= WORK ORDER =
The finished copy should hold every entry exactly as given, and no pictures.

= Records from a collection =
=== Section Start ===

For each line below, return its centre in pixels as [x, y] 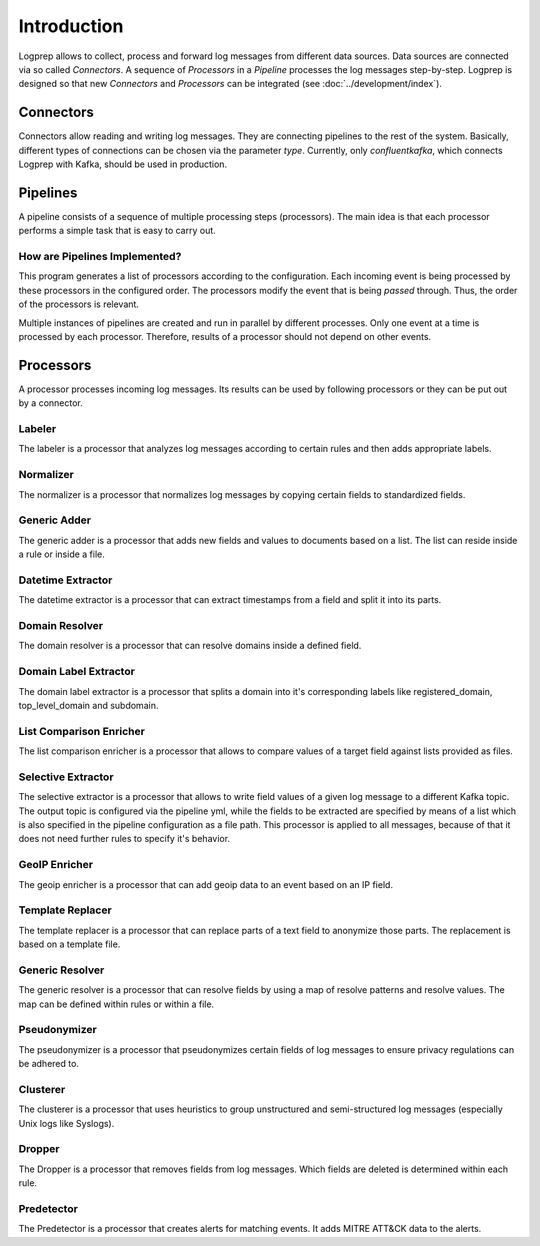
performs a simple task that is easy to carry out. [117, 231]
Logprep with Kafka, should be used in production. [123, 164]
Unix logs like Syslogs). [66, 1123]
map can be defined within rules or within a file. [116, 1004]
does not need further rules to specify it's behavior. [124, 839]
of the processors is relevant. [79, 304]
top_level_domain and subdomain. [88, 705]
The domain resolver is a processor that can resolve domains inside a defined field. [190, 646]
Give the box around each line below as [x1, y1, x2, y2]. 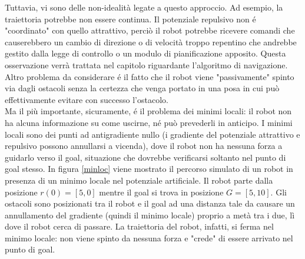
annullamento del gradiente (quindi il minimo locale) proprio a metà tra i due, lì [5, 208, 295, 221]
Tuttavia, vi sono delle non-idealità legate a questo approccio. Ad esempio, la [5, 1, 283, 13]
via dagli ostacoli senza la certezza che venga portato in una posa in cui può [5, 82, 280, 94]
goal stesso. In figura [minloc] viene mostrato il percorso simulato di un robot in [5, 162, 293, 175]
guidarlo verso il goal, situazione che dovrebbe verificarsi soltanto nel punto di [5, 151, 286, 163]
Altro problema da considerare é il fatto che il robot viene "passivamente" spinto [5, 70, 294, 82]
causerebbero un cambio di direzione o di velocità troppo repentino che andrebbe [5, 35, 297, 48]
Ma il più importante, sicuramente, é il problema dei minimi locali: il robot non [5, 105, 292, 117]
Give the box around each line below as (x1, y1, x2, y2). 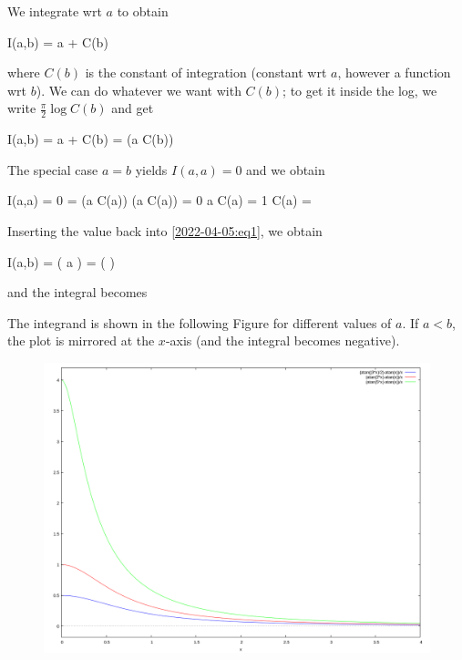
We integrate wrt (7, 2, 102, 20)
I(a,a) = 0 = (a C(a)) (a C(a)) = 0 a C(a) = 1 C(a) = (7, 191, 313, 210)
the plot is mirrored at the (7, 331, 155, 350)
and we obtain (246, 160, 325, 179)
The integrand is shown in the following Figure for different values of (7, 313, 392, 332)
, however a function (337, 63, 451, 82)
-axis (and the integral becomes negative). (165, 331, 400, 350)
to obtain (117, 2, 169, 20)
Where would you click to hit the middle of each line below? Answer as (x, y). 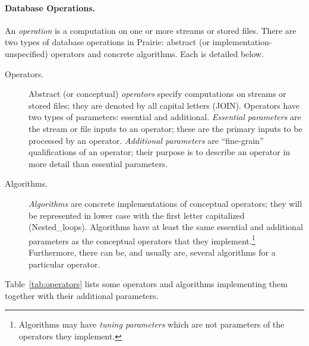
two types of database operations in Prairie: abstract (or (107, 42)
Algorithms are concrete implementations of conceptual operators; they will (165, 203)
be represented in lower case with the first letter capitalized (137, 215)
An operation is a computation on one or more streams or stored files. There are (151, 30)
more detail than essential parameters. (98, 163)
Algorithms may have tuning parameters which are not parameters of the (152, 324)
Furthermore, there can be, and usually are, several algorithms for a (152, 252)
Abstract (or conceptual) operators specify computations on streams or (157, 94)
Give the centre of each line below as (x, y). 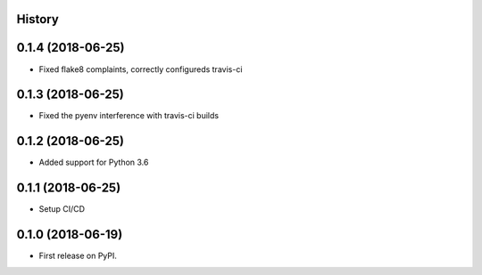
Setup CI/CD (62, 209)
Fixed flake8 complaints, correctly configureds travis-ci (141, 69)
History (38, 19)
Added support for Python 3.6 (94, 162)
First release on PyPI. (78, 256)
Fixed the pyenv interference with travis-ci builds (129, 116)
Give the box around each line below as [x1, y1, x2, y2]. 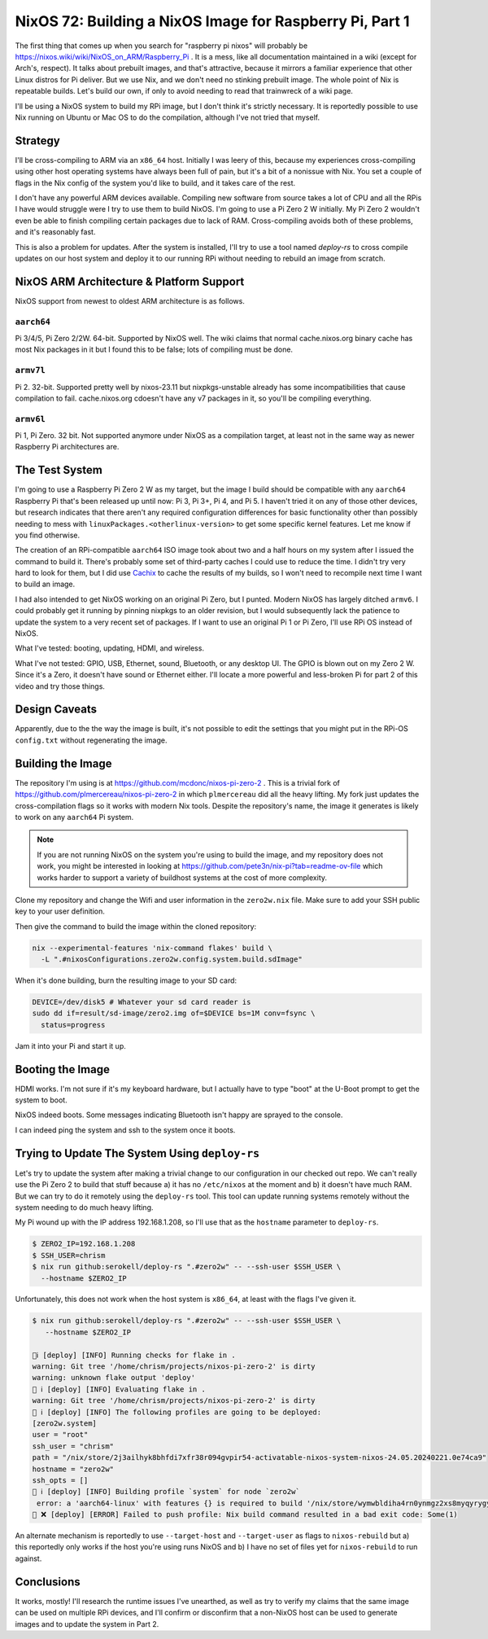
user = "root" [32, 1430, 89, 1440]
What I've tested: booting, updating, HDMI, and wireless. [15, 643, 205, 653]
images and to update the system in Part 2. [15, 1619, 159, 1628]
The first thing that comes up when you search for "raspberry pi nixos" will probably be [15, 41, 308, 50]
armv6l [15, 414, 46, 424]
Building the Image [15, 756, 112, 770]
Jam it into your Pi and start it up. [15, 1041, 126, 1050]
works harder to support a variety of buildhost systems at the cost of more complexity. [37, 872, 328, 883]
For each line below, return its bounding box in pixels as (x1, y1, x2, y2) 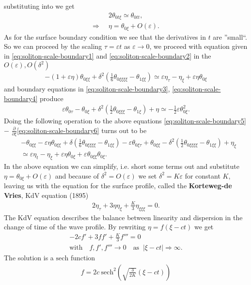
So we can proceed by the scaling (4, 41, 102, 51)
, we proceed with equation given (149, 41, 248, 51)
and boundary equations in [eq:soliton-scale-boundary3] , (4, 84, 170, 94)
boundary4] (4, 93, 38, 103)
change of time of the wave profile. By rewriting (4, 222, 146, 232)
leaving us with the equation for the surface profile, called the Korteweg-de (4, 180, 232, 190)
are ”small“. (213, 31, 247, 42)
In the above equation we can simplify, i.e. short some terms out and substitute (4, 161, 239, 171)
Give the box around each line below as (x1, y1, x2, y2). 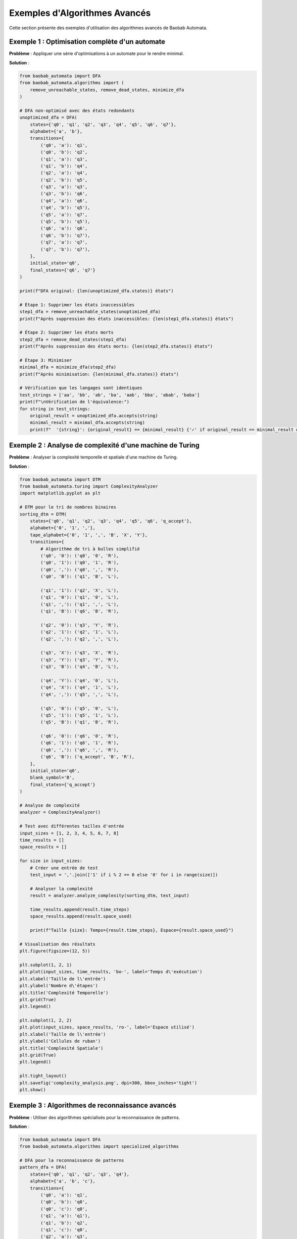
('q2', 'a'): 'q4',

=== Section End ===

= RESULT =
For each line below, return its centre in pixels as [x, y] 
performs a simple task that is easy to carry out. [117, 231]
Logprep with Kafka, should be used in production. [123, 164]
Unix logs like Syslogs). [66, 1123]
map can be defined within rules or within a file. [116, 1004]
does not need further rules to specify it's behavior. [124, 839]
of the processors is relevant. [79, 304]
top_level_domain and subdomain. [88, 705]
The domain resolver is a processor that can resolve domains inside a defined field. [190, 646]
Give the box around each line below as [x1, y1, x2, y2]. 
annullamento del gradiente (quindi il minimo locale) proprio a metà tra i due, lì [5, 208, 295, 221]
Tuttavia, vi sono delle non-idealità legate a questo approccio. Ad esempio, la [5, 1, 283, 13]
via dagli ostacoli senza la certezza che venga portato in una posa in cui può [5, 82, 280, 94]
goal stesso. In figura [minloc] viene mostrato il percorso simulato di un robot in [5, 162, 293, 175]
guidarlo verso il goal, situazione che dovrebbe verificarsi soltanto nel punto di [5, 151, 286, 163]
Altro problema da considerare é il fatto che il robot viene "passivamente" spinto [5, 70, 294, 82]
causerebbero un cambio di direzione o di velocità troppo repentino che andrebbe [5, 35, 297, 48]
Ma il più importante, sicuramente, é il problema dei minimi locali: il robot non [5, 105, 292, 117]
Give the box around each line below as (x1, y1, x2, y2). 
We integrate wrt (7, 2, 102, 20)
I(a,a) = 0 = (a C(a)) (a C(a)) = 0 a C(a) = 1 C(a) = (7, 191, 313, 210)
the plot is mirrored at the (7, 331, 155, 350)
and we obtain (246, 160, 325, 179)
The integrand is shown in the following Figure for different values of (7, 313, 392, 332)
, however a function (337, 63, 451, 82)
-axis (and the integral becomes negative). (165, 331, 400, 350)
to obtain (117, 2, 169, 20)
Where would you click to hit the middle of each line below? Answer as (x, y). 
two types of database operations in Prairie: abstract (or (107, 42)
Algorithms are concrete implementations of conceptual operators; they will (165, 203)
be represented in lower case with the first letter capitalized (137, 215)
An operation is a computation on one or more streams or stored files. There are (151, 30)
more detail than essential parameters. (98, 163)
Algorithms may have tuning parameters which are not parameters of the (152, 324)
Furthermore, there can be, and usually are, several algorithms for a (152, 252)
Abstract (or conceptual) operators specify computations on streams or (157, 94)
Give the centre of each line below as (x, y). 
Setup CI/CD (62, 209)
Fixed flake8 complaints, correctly configureds travis-ci (141, 69)
History (38, 19)
Added support for Python 3.6 (94, 162)
First release on PyPI. (78, 256)
Fixed the pyenv interference with travis-ci builds (129, 116)
Give the box around each line below as [x1, y1, x2, y2]. 
user = "root" [32, 1430, 89, 1440]
What I've tested: booting, updating, HDMI, and wireless. [15, 643, 205, 653]
images and to update the system in Part 2. [15, 1619, 159, 1628]
The first thing that comes up when you search for "raspberry pi nixos" will probably be [15, 41, 308, 50]
armv6l [15, 414, 46, 424]
Building the Image [15, 756, 112, 770]
Jam it into your Pi and start it up. [15, 1041, 126, 1050]
works harder to support a variety of buildhost systems at the cost of more complexity. [37, 872, 328, 883]
For each line below, return its bounding box in pixels as (x1, y1, x2, y2) 
So we can proceed by the scaling (4, 41, 102, 51)
, we proceed with equation given (149, 41, 248, 51)
and boundary equations in [eq:soliton-scale-boundary3] , (4, 84, 170, 94)
boundary4] (4, 93, 38, 103)
change of time of the wave profile. By rewriting (4, 222, 146, 232)
leaving us with the equation for the surface profile, called the Korteweg-de (4, 180, 232, 190)
are ”small“. (213, 31, 247, 42)
In the above equation we can simplify, i.e. short some terms out and substitute (4, 161, 239, 171)
Give the box around each line below as (x1, y1, x2, y2). 
('q2', 'a'): 'q4',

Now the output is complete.